Abhinivesha ist tief in uns verwurzelt. Angst schützt uns, kann uns aber auch lähmen und kontrollieren. Wenn wir sie verdrängen, entsteht innere Unruhe oder sogar Panik.

 

Yoga lädt uns ein, Angst bewusst wahrzunehmen, anzuerkennen und zu unterscheiden: Dient sie meinem Schutz oder hält sie mich zurück? Atem- und Achtsamkeitsübungen helfen, Gedanken und Gefühle zu beruhigen. Erdende Haltungen stärken das Vertrauen und unterstützen uns, das "Kontrollieren-Wollen" loszulassen.

 

So kann selbst die Angst zu einer Lehrerin werden, die uns erinnert, das Leben im Vertrauen zu umarmen.

 

Reflexionsfragen

  • Welche Ängste halten mich momentan zurück?
  • Wie fühlt sich Angst in meinem Körper an - und wie, wenn ich sie bewusst zulasse?
  • In welchen Momenten kann ich Vertrauen statt Kontrolle üben?

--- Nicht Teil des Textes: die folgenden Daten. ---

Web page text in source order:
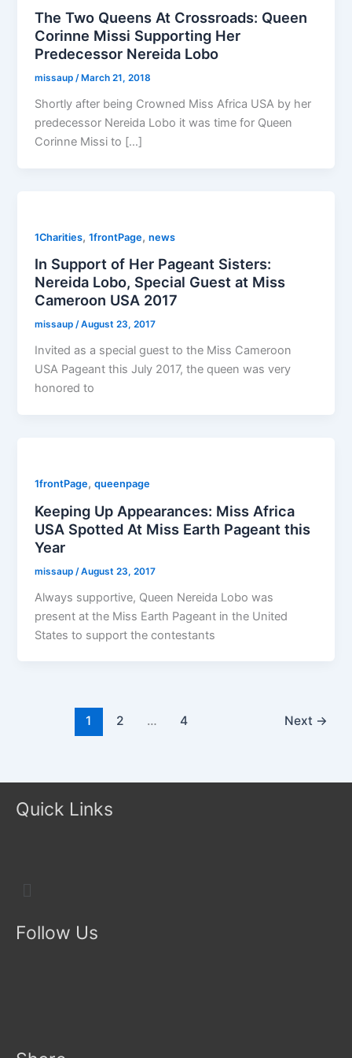
The Two Queens At Crossroads: Queen
Corinne Missi Supporting Her
Predecessor Nereida Lobo
missaup/ March 21, 2018
Shortly after being Crowned Miss Africa USA by her
predecessor Nereida Lobo it was time for Queen
Corinne Missi to […]
1Charities,1frontPage,news
In Support of Her Pageant Sisters:
Nereida Lobo, Special Guest at Miss
Cameroon USA 2017
missaup/August 23, 2017
Invited as a special guest to the Miss Cameroon
USA Pageant this July 2017, the queen was very
honored to
1frontPage,queenpage
Keeping Up Appearances: Miss Africa
USA Spotted At Miss Earth Pageant this
Year
missaup /August 23, 2017
Always supportive, Queen Nereida Lobo was
present at the Miss Earth Pageant in the United
States to support the contestants
1 2 … 4 Next →
Quick Links
Menu
Follow Us
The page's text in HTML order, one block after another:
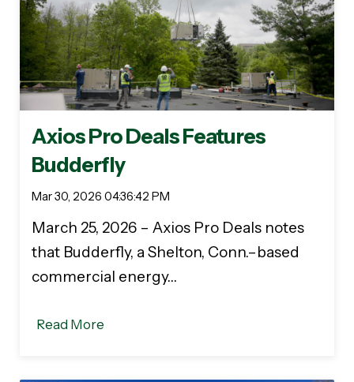
Axios Pro Deals Features
Budderfly
Mar 30, 2026 04:36:42 PM
March 25, 2026 – Axios Pro Deals notes
that Budderfly, a Shelton, Conn.–based
commercial energy…
Read More
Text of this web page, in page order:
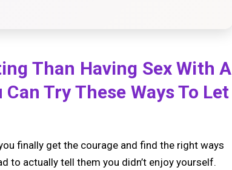
Than Having Sex With A
Try These Ways To Let
finally get the courage and find the right ways
to actually tell them you didn’t enjoy yourself.
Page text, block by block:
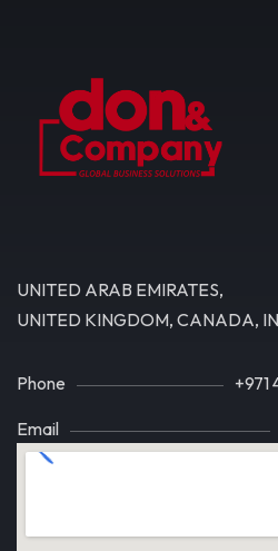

So werden die Kleshas, anstatt Hindernisse zu sein, zu Wegweisern: Sie laden uns ein, genauer hinzusehen, unser Herz zu öffnen und Schritt für Schritt mehr Klarheit, Ruhe und Leichtigkeit im Leben zu erfahren.

Zum Abschluss

Nicht jeder Stolperstein muss sofort als "Chance" oder "Lehre" verstanden werden. Es gibt Hindernisse und Erfahrungen, die einfach schmerzhaft sind und die wir uns nicht ausgesucht haben. Dazu gehören zum Beispiel Diskriminierung, Krankheit oder Verluste.

 

Gerade im Yoga kann manchmal die Erwartung entstehen, wir müssten alles sofort positiv sehen, das nennt man auch toxische Positivität.

 

Doch Yoga lädt uns nicht dazu ein, Schmerz zu verdrängen oder zu beschönigen. Vielmehr schenkt er uns Werkzeuge, um mit dem Schmerz präsent zu bleiben, ohne uns in ihm zu verlieren. Atem, Achtsamkeit und Bewegung können uns darin unterstützen, das Schwere auszuhalten, es Schritt für Schritt zu integrieren und dadurch einen inneren Raum von Mitgefühl, Kraft und Vertrauen zu entwickeln.


Anmerkung:

Damit die Texte leichter lesbar bleiben, nutzen wir die eingedeutschte Schreibweise der Begriffe. In Klammern findest Du die ursprüngliche Sanskrit-Form, manchmal auch kursiv hervorgehoben. So möchten wir sowohl die Verständlichkeit wahren als auch die Wurzeln dieser Worte würdigen.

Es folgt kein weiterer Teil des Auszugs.